Die Wiener Ringstraße wird dieses Jahr nicht beleuchtet, das haben Stadt und Wirtschaftskammer entschieden. Ansonsten gibt es Abstriche bei der Einschaltzeit. „Heuer brauchen wir positive Stimmung wie noch nie. Sie stellt sich ein, sobald die Lichter in der Stadt eingeschaltet werden“, sagt Margarete Gumprecht, Handelsobfrau der Wirtschaftskammer Wien.

Die Lichter gehen heuer um 15 Uhr an, um 22 Uhr ist Schluss. In den vergangen Jahren war die Beleuchtung in der Regel zwischen 14 Uhr und Mitternacht eingeschaltet. Auch die „Leucht-Tage“ sind reduziert.
Seit zehn Jahren werden die Lichtergirlanden sukzessive auf LED umgestellt. Insgesamt verbraucht der weihnachtliche Lichterglanz in Wien deshalb „nur noch rund 49.000 Kilowattstunden (kWh)“, verkünden die Unternehmer. Das entspricht dem Jahresverbrauch von 14 Wohnungen mit je vier Personen.

Die Stromkosten betragen nur einen Bruchteil der Montage-, Instandhaltungs- und Anschaffungskosten von rund 700.000 Euro.
Eine Weihnachtsbeleuchtung in abgespeckter Form gibt es auch in Klagenfurt. In den vergangenen Jahren erstrahlte sie erstmals Anfang November, beim traditionellen „Glühwein-Opening“ in der Innenstadt. Nun wird sie am ersten Einkaufssamstag, dem 26. November, in Betrieb genommen.

Am 1. Jänner wird die gesamte Weihnachtsbeleuchtung wieder ausgeschaltet. „Wir wollten die Weihnachtsbeleuchtung nicht völlig weglassen, aber es ist wichtig, Strom zu sparen“, betont der Klagenfurter Bürgermeister Christian Scheider (Team Kärnten). „Die vorweihnachtliche Stimmung muss dennoch vorhanden sein, denn ganz ohne Lichterketten-Flair geht die Kaufkraft in der Innenstadt verloren.“

In Linz funkelt nur der Christbaum kürzer
Keine Änderungen gibt es in Linz.
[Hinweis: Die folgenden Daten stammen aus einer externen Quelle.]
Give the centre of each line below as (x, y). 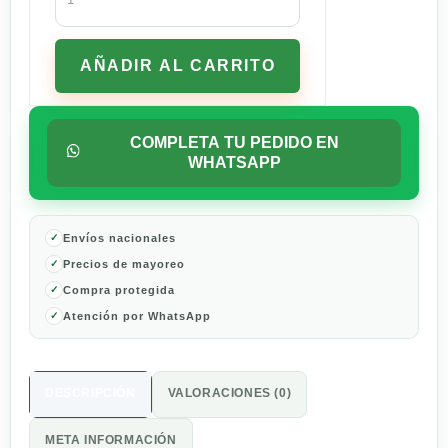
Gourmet (88, 25)
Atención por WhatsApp (137, 315)
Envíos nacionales (119, 237)
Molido (81, 88)
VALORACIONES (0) (229, 392)
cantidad (89, 130)
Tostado (86, 46)
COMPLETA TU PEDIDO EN (234, 142)
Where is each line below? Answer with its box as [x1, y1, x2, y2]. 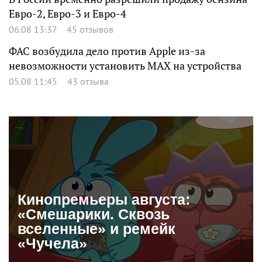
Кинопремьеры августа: [18, 191, 190, 208]
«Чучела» [18, 235, 87, 251]
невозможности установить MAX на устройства [9, 58, 242, 73]
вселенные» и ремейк [18, 220, 175, 237]
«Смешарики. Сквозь [18, 205, 170, 222]
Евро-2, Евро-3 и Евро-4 [9, 6, 126, 20]
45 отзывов [67, 23, 113, 35]
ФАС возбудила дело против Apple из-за [9, 44, 205, 58]
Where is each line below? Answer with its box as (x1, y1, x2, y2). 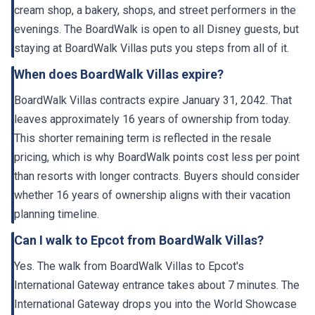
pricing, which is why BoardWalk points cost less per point (14, 150, 300, 165)
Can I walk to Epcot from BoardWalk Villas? (14, 233, 264, 248)
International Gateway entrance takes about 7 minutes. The (14, 278, 300, 292)
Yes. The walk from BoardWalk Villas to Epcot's (14, 259, 244, 274)
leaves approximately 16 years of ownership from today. (14, 112, 290, 127)
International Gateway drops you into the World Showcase (14, 297, 297, 311)
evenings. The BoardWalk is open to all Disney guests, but (14, 22, 299, 37)
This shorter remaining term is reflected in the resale (14, 131, 271, 146)
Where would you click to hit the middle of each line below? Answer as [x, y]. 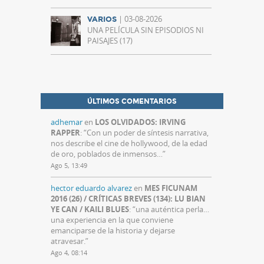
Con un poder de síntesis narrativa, [148, 133]
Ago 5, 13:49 [69, 166]
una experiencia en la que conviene [112, 220]
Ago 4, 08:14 [69, 253]
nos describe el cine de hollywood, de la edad [129, 143]
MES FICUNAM [171, 188]
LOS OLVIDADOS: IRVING [140, 122]
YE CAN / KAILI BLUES [90, 209]
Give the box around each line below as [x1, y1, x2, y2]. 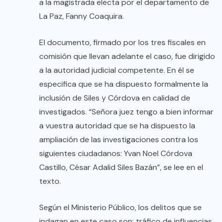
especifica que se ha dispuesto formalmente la [39, 79, 208, 90]
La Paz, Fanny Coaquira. [39, 11, 124, 22]
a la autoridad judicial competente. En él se [39, 65, 194, 76]
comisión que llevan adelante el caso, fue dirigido [39, 51, 215, 62]
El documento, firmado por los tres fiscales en [39, 37, 206, 48]
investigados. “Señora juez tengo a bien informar [39, 107, 214, 117]
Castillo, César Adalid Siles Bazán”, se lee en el [39, 162, 203, 173]
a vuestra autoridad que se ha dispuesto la [39, 120, 195, 131]
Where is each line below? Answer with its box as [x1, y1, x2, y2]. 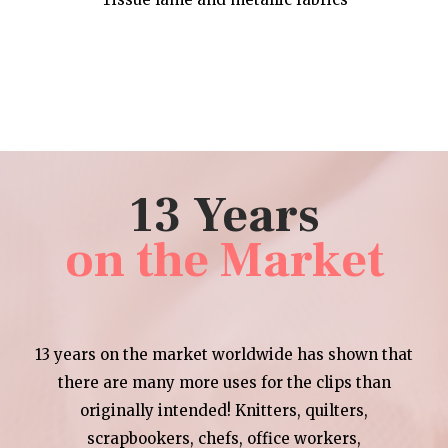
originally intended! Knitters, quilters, [80, 400, 368, 420]
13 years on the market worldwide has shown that [35, 344, 413, 364]
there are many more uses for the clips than [57, 372, 391, 392]
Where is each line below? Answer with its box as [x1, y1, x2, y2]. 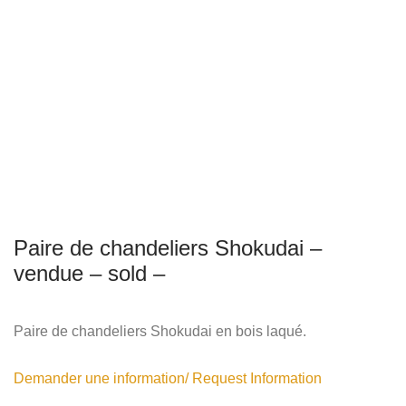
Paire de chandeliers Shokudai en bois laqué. [14, 323, 306, 339]
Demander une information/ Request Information [14, 370, 322, 386]
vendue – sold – [14, 260, 165, 285]

Dort werden die Straßen der Innenstadt wie im Vorjahr ab 15.30 Uhr beleuchtet, auch im selben Zeitraum. Die entstehenden Energiekosten seien „überschau- und leistbar“, begründet SPÖ-Bürgermeister Klaus Luger die Entscheidung. Nur beim Christbaum am Linzer Hauptplatz wird gespart. Dessen Lichterketten funkeln jetzt kürzer.